Query for failed certificates, -requests, challenges or orders:
$ kubectl get --all-namespaces certificate,certificaterequest,challenge,order | grep -iE '(false|pending)'
oas-apps certificate.cert-manager.io/oas-rocketchat False oas-rocketchat 15h
oas-apps certificaterequest.cert-manager.io/oas-rocketchat-2045852889 False 15h
oas-apps challenge.acme.cert-manager.io/oas-rocketchat-2045852889-1775447563-837515681 pending chat.example.org 15h
oas-apps order.acme.cert-manager.io/oas-rocketchat-2045852889-1775447563 pending 15h
We see that the Rocketchat certificate resources are in a bad state since 15h.

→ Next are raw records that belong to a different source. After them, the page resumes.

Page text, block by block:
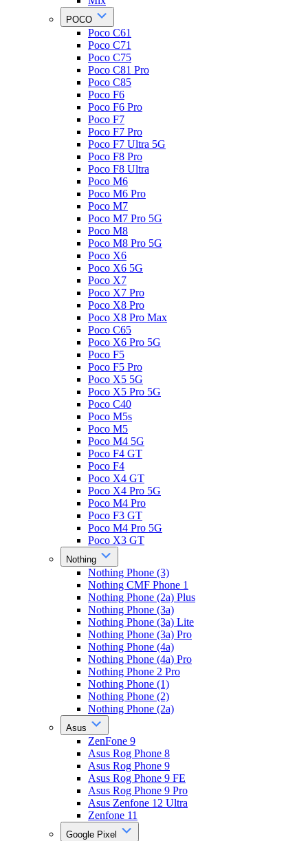
POCO
Poco C61
Poco C71
Poco C75
Poco C81 Pro
Poco C85
Poco F6
Poco F6 Pro
Poco F7
Poco F7 Pro
Poco F7 Ultra 5G
Poco F8 Pro
Poco F8 Ultra
Poco M6
Poco M6 Pro
Poco M7
Poco M7 Pro 5G
Poco M8
Poco M8 Pro 5G
Poco X6
Poco X6 5G
Poco X7
Poco X7 Pro
Poco X8 Pro
Poco X8 Pro Max
Poco C65
Poco X6 Pro 5G
Poco F5
Poco F5 Pro
Poco X5 5G
Poco X5 Pro 5G
Poco C40
Poco M5s
Poco M5
Poco M4 5G
Poco F4 GT
Poco F4
Poco X4 GT
Poco X4 Pro 5G
Poco M4 Pro
Poco F3 GT
Poco M4 Pro 5G
Poco X3 GT
Nothing
Nothing Phone (3)
Nothing CMF Phone 1
Nothing Phone (2a) Plus
Nothing Phone (3a)
Nothing Phone (3a) Lite
Nothing Phone (3a) Pro
Nothing Phone (4a)
Nothing Phone (4a) Pro
Nothing Phone 2 Pro
Nothing Phone (1)
Nothing Phone (2)
Nothing Phone (2a)
Asus
ZenFone 9
Asus Rog Phone 8
Asus Rog Phone 9
Asus Rog Phone 9 FE
Asus Rog Phone 9 Pro
Asus Zenfone 12 Ultra
Zenfone 11
Google Pixel

Show certificate resource status message:
$ kubectl -n oas-apps get certificate oas-rocketchat -o jsonpath="{.status.conditions[*]['message']}"

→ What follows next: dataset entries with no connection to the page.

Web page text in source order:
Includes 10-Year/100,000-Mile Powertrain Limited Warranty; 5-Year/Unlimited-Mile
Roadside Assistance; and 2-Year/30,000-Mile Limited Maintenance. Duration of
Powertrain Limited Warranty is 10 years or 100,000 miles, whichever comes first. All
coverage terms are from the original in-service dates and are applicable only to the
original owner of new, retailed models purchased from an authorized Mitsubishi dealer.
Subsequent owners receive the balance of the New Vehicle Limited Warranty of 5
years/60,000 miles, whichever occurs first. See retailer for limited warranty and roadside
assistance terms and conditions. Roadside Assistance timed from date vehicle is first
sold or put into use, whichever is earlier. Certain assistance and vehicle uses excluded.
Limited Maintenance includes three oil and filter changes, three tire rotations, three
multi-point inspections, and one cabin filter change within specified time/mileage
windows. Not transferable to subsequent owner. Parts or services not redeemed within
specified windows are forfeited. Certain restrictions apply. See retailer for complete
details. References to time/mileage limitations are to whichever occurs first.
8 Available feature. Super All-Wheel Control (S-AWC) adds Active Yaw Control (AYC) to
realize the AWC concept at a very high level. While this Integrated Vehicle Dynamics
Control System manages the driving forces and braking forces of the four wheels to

Waiting for CertificateRequest "oas-rocketchat-2045852889" to complete
We see that the certificate
is waiting for the certificaterequest
, lets
query it’s status message:
$ kubectl -n oas-apps get certificaterequest oas-rocketchat-2045852889 -o jsonpath="{.status.conditions[*]['message']}"
Waiting on certificate issuance from order oas-apps/oas-rocketchat-2045852889-1775447563: "pending"
Show the related order resource and look at the status and events:
kubectl -n oas-apps describe order oas-rocketchat-2045852889-1775447563
Show the failed challenge resource reason:
$ kubectl -n oas-apps get challenge oas-rocketchat-2045852889-1775447563-837515681 -o jsonpath='{.status.reason}'
Waiting for http-01 challenge propagation: wrong status code '503', expected '200'
In this example, deleting the challenge fixed the issue and a proper certificate could get fetched:
$ kubectl -n oas-apps delete challenges.acme.cert-manager.io oas-rocketchat-2045852889-1775447563-837515681
Application installation fails¶
Find applications that fail to install:
helm ls --all-namespaces | grep -i -v DEPLOYED
kubectl get helmreleases --all-namespaces | grep -i -v DEPLOYED
Especially the nextcloud installation process is brittle and error-prone. Lets take it as an example how to debug the root cause.
Purge OAS and install from scratch¶
If ever things fail beyond possible recovery, here’s how to completely purge an OAS installation in order to start from scratch:
cluster$ apt purge docker-ce-cli containerd.io
cluster$ mount | egrep '^(.*kubelet|nsfs.*docker)' | cut -d' ' -f 3 | xargs umount
cluster$ rm -rf /var/lib/docker /var/lib/OpenAppStack /etc/kubernetes /var/lib/etcd /var/lib/rancher /var/lib/kubelet /var/log/OpenAppStack /var/log/containers /var/log/pods
cluster$ systemctl reboot